Initial Stress Symmetry and Applications in Elasticity

An initial stress within a solid can arise to support external loads or from processes such as thermal expansion in inert matter or growth and remodelling in living materials. For this reason it is useful to develop a mechanical framework of initially stressed solids irrespective of how this stress formed. An ideal way to do this is to write the free energy density $\Psi= \Psi(\boldsymbol F, \boldsymbol {\tau})$ in terms of initial stress $\boldsymbol \tau$ and the elastic deformation gradient $\boldsymbol F$. In this paper we present a new constitutive condition for initially stressed materials, which we call the initial stress symmetry (ISS). We focus on two consequences of this symmetry.
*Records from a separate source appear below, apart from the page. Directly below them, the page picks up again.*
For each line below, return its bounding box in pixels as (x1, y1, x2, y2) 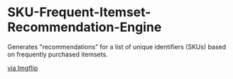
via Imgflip (7, 63, 38, 72)
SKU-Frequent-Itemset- (7, 4, 151, 20)
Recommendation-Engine (7, 19, 162, 35)
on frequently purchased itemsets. (7, 50, 108, 59)
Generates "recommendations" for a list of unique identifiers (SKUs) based (7, 42, 227, 51)
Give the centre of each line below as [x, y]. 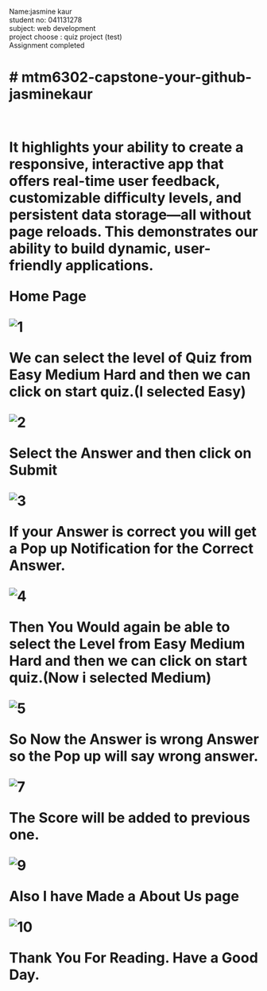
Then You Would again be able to [120, 627]
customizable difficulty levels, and [125, 198]
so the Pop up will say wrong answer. [134, 756]
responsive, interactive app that [117, 164]
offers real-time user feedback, [115, 181]
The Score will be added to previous [130, 818]
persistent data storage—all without [130, 215]
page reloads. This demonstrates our [134, 232]
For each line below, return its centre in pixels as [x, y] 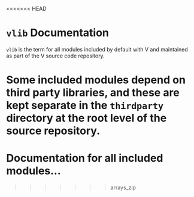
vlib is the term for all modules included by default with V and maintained [97, 49]
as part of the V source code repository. [55, 56]
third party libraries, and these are [93, 93]
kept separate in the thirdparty [85, 106]
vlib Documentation [57, 33]
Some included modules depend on [96, 80]
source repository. [53, 131]
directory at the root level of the [87, 118]
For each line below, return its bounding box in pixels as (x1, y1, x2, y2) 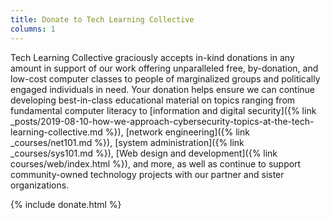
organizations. (10, 179, 70, 191)
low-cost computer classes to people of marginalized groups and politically (10, 72, 321, 85)
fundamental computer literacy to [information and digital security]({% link (10, 104, 317, 116)
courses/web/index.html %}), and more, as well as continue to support (10, 157, 302, 170)
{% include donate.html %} (10, 198, 122, 210)
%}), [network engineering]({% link (104, 126, 250, 138)
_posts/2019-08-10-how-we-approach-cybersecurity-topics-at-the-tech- (10, 115, 315, 127)
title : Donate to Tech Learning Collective (10, 14, 195, 25)
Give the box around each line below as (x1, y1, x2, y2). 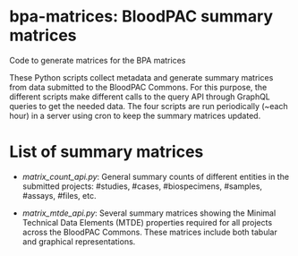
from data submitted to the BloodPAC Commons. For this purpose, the (9, 81, 268, 92)
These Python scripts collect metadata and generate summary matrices (9, 72, 274, 82)
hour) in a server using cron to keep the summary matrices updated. (9, 110, 261, 121)
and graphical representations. (21, 235, 136, 247)
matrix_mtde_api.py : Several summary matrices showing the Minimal (21, 208, 277, 218)
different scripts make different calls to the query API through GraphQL (9, 91, 271, 102)
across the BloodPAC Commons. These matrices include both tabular (21, 226, 277, 237)
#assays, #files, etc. (21, 190, 97, 201)
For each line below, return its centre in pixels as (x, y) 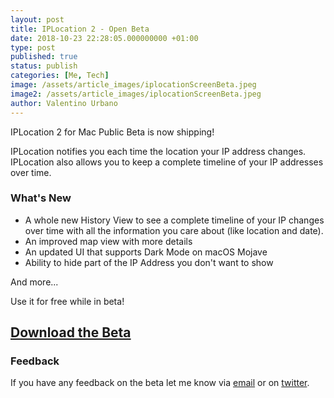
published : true (44, 57)
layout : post (37, 19)
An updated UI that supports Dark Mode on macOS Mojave (146, 252)
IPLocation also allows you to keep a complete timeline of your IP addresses (167, 162)
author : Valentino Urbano (64, 103)
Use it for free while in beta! (67, 301)
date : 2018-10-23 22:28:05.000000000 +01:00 (104, 38)
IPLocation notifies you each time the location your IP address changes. (158, 151)
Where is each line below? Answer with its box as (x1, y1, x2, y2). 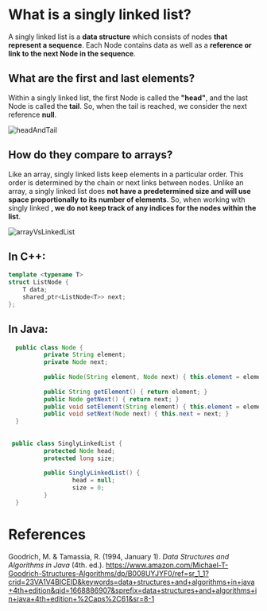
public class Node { (15, 343, 83, 351)
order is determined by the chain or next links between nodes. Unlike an (8, 177, 244, 188)
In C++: (8, 249, 46, 263)
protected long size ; (43, 454, 115, 462)
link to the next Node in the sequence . (8, 48, 137, 58)
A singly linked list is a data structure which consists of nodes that (8, 32, 228, 41)
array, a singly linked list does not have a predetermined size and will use (8, 186, 252, 195)
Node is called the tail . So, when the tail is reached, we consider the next (8, 101, 248, 110)
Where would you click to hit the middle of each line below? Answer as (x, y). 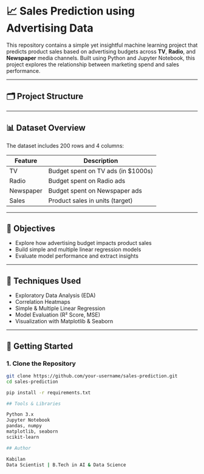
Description (101, 160)
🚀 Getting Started (40, 346)
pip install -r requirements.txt (49, 393)
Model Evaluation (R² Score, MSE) (58, 315)
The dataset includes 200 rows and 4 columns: (65, 145)
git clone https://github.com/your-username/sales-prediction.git (92, 376)
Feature (26, 160)
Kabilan (16, 459)
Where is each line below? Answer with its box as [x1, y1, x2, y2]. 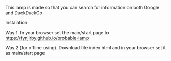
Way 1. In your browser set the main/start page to [5, 29, 109, 35]
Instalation [5, 20, 27, 25]
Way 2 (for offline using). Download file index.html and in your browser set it [5, 45, 166, 50]
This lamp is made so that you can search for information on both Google [5, 5, 160, 10]
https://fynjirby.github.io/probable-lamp [5, 35, 89, 41]
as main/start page [5, 50, 45, 56]
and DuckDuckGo [5, 10, 42, 16]

First we examine how ISS restricts the free energy density $\Psi = \Psi (\boldsymbol F, \boldsymbol \tau) $ and present two examples of $\Psi (\boldsymbol F, \boldsymbol \tau)$ that satisfy ISS. Second we show that the initial stress can be derived from the Cauchy stress and the elastic deformation gradient. To illustrate we take an example from biomechanics and calculate the optimal Cauchy stress within an artery subjected to internal pressure. We then use ISS to derive the optimal target residual stress for the material to achieve after remodelling.
Comment: 25 pages, 10 figures